Task to complete ->
Count the lines below that carry the word "faísca". Answer with that number alone.

Top of Records for the exercise

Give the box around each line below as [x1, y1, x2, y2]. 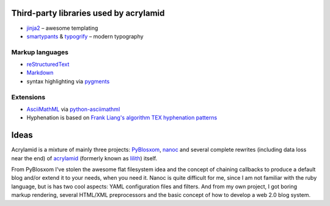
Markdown [26, 69, 54, 76]
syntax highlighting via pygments [26, 77, 110, 85]
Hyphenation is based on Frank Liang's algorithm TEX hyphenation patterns [26, 114, 218, 121]
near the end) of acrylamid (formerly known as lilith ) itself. [11, 154, 158, 162]
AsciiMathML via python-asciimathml [26, 105, 120, 113]
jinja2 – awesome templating [26, 24, 98, 32]
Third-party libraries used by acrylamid [11, 8, 165, 18]
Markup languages [11, 48, 68, 56]
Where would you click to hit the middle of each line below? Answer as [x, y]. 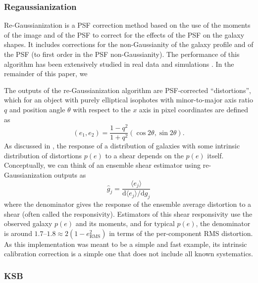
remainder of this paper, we [46, 73]
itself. [215, 155]
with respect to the [102, 109]
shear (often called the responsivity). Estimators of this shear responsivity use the [128, 213]
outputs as [70, 175]
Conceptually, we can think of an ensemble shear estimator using [103, 165]
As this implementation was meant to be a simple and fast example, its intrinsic [126, 244]
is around [18, 233]
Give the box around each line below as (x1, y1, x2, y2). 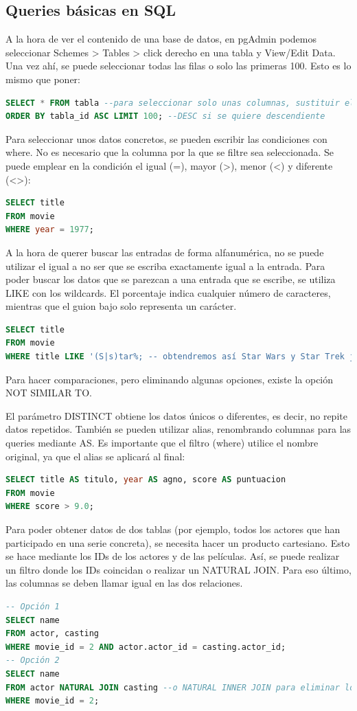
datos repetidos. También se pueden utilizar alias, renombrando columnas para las (5, 422, 352, 436)
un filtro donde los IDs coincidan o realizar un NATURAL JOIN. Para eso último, (5, 562, 352, 576)
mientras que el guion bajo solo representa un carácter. (5, 299, 237, 313)
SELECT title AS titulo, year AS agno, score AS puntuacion (5, 475, 286, 485)
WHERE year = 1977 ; (5, 225, 94, 235)
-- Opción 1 (5, 601, 60, 611)
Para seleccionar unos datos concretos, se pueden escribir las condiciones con (5, 131, 327, 146)
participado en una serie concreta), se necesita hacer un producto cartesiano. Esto (5, 535, 350, 550)
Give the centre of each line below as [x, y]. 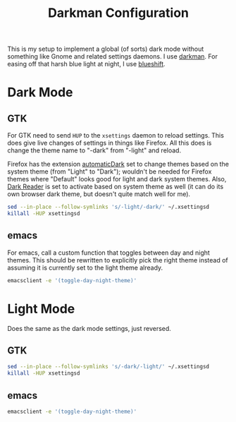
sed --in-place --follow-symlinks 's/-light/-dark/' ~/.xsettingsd [108, 207]
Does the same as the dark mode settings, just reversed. [89, 328]
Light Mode [41, 309]
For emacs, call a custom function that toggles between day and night [108, 253]
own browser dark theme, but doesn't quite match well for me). [99, 194]
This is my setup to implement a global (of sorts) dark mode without [106, 49]
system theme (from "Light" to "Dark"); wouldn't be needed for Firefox [110, 171]
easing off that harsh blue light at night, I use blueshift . [86, 64]
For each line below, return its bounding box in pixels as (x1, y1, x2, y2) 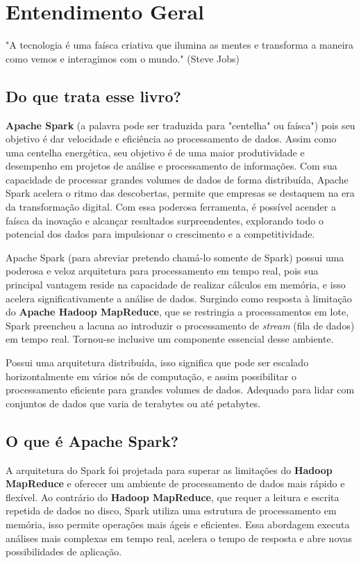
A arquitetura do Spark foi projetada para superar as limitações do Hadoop (6, 462, 333, 477)
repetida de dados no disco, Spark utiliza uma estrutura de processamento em (6, 503, 337, 518)
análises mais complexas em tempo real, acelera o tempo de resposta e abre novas (6, 530, 353, 545)
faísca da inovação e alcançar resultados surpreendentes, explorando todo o (6, 213, 324, 227)
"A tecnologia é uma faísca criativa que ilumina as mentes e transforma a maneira (6, 38, 354, 52)
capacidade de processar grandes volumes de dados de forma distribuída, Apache (6, 172, 349, 186)
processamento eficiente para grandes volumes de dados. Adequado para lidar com (6, 382, 355, 397)
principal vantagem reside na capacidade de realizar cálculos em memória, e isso (6, 277, 346, 292)
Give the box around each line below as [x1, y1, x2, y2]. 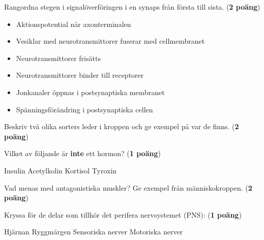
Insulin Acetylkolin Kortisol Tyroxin [4, 165, 117, 175]
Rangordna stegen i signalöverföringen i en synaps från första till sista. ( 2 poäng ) [4, 2, 260, 12]
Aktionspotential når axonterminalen [16, 18, 131, 29]
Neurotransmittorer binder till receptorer [16, 70, 144, 80]
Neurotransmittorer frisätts [16, 52, 101, 63]
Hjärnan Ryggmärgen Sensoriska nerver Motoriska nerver [4, 226, 183, 237]
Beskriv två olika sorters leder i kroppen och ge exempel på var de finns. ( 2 [4, 121, 239, 132]
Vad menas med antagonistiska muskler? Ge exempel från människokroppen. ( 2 [4, 182, 252, 193]

Bottom of Records for the exercise

Reply ->
2